> _Task statement_
Below are lines of data; restate word for word those running from the line containing "Variable (14, 139, 38, 147)" to the line containing "completamente os problemas", inclusive, and no others.

(Data items)
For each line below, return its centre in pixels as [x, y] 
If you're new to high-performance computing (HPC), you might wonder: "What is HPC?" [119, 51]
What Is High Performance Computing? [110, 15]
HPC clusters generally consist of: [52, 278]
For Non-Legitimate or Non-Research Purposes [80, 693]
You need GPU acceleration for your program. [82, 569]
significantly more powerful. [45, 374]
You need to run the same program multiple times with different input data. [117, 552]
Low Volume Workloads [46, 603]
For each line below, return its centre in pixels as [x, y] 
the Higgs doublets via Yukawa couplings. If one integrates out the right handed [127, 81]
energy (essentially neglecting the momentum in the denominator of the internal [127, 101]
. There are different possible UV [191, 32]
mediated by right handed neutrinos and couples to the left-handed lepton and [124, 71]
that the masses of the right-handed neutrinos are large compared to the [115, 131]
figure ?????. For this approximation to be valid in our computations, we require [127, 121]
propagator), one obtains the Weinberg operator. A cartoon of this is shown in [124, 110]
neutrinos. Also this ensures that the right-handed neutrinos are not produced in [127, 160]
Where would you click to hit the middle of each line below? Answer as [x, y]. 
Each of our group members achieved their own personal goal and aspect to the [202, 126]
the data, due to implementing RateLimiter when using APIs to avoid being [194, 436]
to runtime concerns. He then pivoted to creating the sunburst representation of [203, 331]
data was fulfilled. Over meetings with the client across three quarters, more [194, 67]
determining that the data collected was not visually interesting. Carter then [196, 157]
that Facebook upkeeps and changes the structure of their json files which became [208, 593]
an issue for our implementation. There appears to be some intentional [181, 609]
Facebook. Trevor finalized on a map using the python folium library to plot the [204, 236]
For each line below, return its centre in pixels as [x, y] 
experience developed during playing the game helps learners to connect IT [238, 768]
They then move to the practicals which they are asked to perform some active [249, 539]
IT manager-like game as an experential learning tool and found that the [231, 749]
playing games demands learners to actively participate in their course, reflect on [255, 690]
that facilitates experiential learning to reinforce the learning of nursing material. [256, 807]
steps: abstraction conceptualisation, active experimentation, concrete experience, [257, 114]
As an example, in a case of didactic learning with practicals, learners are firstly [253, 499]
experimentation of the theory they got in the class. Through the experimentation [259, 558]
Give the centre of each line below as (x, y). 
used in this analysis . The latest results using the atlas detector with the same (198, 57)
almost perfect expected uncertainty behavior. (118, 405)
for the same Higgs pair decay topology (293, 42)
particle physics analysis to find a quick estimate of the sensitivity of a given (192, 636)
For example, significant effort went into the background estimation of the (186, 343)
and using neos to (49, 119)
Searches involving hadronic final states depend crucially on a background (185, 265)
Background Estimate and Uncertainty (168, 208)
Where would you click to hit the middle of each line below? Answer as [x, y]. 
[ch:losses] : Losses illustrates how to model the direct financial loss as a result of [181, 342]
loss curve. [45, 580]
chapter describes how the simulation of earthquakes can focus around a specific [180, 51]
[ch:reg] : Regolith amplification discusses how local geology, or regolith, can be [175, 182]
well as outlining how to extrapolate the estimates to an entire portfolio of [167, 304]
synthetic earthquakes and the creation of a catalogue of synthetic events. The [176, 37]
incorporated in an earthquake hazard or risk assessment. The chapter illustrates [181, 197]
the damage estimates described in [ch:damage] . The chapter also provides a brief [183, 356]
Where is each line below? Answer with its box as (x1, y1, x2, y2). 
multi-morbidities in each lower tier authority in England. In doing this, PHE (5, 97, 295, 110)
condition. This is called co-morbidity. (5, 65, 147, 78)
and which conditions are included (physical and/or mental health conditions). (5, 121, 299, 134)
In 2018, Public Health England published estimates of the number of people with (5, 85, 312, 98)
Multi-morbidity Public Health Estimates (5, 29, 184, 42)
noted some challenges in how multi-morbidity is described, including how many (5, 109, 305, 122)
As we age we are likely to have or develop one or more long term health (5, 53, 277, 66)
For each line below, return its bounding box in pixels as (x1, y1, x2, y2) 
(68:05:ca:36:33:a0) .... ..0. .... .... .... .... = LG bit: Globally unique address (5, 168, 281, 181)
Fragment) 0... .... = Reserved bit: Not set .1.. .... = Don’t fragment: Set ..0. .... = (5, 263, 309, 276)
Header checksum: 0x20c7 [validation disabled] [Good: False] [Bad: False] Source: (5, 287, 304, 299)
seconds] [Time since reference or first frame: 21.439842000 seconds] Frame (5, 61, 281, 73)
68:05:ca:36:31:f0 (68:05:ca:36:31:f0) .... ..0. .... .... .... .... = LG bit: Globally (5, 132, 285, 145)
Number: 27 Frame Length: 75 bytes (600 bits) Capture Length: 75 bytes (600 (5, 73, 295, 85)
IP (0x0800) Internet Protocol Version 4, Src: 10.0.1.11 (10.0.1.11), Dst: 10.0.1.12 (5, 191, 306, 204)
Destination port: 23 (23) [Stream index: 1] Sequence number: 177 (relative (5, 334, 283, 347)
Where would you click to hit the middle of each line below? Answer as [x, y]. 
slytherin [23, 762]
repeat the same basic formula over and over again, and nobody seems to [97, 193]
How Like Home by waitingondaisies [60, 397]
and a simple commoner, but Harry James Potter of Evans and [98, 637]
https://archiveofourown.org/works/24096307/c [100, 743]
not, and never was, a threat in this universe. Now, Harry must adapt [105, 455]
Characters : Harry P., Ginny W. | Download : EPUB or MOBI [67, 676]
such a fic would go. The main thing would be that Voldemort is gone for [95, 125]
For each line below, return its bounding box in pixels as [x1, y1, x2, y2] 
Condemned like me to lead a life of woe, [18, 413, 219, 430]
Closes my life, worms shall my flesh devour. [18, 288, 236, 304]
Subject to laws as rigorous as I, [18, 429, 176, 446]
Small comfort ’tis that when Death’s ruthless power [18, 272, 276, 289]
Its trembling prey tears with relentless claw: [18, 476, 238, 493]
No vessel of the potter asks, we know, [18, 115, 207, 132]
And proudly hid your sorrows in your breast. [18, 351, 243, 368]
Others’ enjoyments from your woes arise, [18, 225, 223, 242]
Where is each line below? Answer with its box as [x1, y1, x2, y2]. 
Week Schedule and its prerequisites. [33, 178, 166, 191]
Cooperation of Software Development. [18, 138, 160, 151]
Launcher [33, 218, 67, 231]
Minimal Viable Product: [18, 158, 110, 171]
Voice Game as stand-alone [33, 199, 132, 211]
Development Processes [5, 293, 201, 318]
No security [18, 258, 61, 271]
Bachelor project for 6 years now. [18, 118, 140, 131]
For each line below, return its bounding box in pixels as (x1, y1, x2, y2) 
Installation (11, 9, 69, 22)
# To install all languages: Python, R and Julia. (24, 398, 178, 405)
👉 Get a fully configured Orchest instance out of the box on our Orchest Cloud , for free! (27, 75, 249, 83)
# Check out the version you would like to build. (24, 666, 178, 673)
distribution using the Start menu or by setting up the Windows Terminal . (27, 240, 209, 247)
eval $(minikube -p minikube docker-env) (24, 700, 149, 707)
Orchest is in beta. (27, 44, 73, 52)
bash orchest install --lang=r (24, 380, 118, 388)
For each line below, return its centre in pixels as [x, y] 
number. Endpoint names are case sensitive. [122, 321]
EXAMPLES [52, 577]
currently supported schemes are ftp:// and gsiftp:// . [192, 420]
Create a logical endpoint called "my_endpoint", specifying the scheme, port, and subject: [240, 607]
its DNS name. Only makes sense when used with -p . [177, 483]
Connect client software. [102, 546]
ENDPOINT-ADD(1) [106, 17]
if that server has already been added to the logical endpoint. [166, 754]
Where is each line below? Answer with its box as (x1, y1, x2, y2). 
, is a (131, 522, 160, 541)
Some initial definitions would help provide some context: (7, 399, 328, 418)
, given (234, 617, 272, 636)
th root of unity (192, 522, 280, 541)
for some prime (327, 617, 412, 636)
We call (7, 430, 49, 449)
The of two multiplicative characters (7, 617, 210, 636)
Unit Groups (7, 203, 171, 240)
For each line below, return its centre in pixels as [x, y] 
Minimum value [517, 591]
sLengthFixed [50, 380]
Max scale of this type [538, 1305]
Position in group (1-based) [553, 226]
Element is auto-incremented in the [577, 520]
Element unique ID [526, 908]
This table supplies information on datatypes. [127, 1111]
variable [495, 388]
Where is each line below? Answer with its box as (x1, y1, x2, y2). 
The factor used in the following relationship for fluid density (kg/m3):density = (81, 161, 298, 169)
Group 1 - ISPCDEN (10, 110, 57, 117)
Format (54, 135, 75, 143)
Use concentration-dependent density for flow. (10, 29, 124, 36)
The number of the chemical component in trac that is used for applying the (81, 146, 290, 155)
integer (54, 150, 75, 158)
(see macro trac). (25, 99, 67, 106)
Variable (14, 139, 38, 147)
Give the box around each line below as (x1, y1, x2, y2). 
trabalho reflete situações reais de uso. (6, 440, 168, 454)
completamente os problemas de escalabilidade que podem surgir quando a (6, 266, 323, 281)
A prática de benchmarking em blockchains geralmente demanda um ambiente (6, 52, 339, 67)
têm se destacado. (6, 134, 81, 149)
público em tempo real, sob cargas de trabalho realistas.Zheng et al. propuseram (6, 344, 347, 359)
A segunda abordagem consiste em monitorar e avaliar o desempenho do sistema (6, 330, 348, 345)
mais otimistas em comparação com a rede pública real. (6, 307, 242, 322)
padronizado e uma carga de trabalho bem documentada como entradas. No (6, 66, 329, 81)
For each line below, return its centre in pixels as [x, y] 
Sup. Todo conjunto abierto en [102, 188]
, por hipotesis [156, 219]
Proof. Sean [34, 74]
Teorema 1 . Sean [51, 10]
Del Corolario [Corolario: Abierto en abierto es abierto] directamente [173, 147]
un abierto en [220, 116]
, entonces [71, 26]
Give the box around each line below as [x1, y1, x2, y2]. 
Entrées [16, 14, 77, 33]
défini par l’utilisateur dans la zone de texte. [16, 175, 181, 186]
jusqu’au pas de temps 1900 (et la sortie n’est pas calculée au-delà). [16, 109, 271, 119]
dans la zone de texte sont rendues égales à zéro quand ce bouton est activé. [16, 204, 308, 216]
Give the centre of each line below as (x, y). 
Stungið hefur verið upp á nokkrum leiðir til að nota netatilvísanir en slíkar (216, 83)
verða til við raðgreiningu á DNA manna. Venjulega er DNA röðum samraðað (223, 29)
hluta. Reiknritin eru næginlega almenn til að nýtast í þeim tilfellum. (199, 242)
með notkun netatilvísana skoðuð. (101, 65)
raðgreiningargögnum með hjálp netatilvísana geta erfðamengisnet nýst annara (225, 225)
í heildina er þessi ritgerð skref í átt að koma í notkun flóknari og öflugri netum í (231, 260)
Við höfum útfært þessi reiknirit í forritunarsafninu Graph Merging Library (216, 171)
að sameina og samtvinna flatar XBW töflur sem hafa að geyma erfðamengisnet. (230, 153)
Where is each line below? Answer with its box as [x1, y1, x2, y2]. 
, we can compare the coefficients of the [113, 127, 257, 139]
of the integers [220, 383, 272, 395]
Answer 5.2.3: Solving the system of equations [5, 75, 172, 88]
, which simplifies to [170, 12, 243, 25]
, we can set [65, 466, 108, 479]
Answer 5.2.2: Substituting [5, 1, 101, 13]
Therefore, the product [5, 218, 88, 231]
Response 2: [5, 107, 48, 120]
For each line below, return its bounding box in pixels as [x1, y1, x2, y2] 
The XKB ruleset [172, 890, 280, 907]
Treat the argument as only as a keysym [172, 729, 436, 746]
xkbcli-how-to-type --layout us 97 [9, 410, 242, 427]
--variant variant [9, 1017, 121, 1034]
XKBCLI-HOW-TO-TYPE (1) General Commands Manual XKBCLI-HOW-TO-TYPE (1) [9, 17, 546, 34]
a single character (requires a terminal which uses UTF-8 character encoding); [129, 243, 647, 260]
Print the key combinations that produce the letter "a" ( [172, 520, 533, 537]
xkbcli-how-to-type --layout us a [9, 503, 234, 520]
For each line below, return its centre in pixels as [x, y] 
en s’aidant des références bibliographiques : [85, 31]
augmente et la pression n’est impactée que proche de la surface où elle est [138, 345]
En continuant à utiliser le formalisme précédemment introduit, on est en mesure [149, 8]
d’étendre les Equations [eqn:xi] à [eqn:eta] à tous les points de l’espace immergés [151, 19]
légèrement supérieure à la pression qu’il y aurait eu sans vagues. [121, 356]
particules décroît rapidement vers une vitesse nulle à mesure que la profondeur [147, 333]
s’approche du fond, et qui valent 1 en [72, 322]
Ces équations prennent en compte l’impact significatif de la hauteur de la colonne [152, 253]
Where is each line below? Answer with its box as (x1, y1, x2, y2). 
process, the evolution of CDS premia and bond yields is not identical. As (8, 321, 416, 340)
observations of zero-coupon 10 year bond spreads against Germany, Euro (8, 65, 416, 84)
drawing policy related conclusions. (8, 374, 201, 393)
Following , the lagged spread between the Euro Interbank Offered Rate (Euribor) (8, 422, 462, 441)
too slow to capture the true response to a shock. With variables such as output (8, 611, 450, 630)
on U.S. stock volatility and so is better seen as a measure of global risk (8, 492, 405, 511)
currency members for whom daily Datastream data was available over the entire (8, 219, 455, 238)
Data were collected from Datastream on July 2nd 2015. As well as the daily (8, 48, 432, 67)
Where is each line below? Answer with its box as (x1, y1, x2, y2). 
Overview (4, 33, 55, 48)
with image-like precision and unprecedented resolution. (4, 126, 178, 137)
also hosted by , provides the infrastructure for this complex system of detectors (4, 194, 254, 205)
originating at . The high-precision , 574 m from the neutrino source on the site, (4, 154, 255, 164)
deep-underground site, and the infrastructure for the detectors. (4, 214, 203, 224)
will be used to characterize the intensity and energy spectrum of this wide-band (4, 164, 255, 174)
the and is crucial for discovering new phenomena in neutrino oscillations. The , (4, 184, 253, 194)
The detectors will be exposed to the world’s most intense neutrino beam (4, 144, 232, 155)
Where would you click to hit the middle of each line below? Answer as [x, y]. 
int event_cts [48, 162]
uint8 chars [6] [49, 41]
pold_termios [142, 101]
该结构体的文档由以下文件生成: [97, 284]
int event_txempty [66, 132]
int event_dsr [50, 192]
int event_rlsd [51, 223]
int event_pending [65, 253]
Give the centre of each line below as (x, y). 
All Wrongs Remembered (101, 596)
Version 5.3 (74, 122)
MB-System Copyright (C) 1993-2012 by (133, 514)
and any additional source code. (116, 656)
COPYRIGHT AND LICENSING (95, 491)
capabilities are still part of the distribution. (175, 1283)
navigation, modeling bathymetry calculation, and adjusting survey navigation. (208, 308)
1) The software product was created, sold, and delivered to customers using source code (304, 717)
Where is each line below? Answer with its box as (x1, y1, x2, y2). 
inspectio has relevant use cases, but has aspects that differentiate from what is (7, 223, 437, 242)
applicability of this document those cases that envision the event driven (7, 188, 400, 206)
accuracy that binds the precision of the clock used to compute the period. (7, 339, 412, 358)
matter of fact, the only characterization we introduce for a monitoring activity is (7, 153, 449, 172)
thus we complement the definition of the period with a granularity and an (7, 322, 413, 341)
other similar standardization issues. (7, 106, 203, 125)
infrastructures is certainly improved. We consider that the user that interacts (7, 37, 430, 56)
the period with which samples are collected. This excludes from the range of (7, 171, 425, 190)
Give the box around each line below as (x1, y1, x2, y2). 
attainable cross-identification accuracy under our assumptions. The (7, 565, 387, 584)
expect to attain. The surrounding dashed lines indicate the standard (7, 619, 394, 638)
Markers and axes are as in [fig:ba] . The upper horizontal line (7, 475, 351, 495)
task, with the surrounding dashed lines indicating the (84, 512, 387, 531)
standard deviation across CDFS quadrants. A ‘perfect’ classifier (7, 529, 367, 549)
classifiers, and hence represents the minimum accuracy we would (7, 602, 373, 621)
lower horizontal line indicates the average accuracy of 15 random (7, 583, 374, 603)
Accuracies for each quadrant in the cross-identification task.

> _Response below_
Variable (14, 139, 38, 147)
Give the box around each line below as (x1, y1, x2, y2). 
trabalho reflete situações reais de uso. (6, 440, 168, 454)
completamente os problemas de escalabilidade que podem surgir quando a (6, 266, 323, 281)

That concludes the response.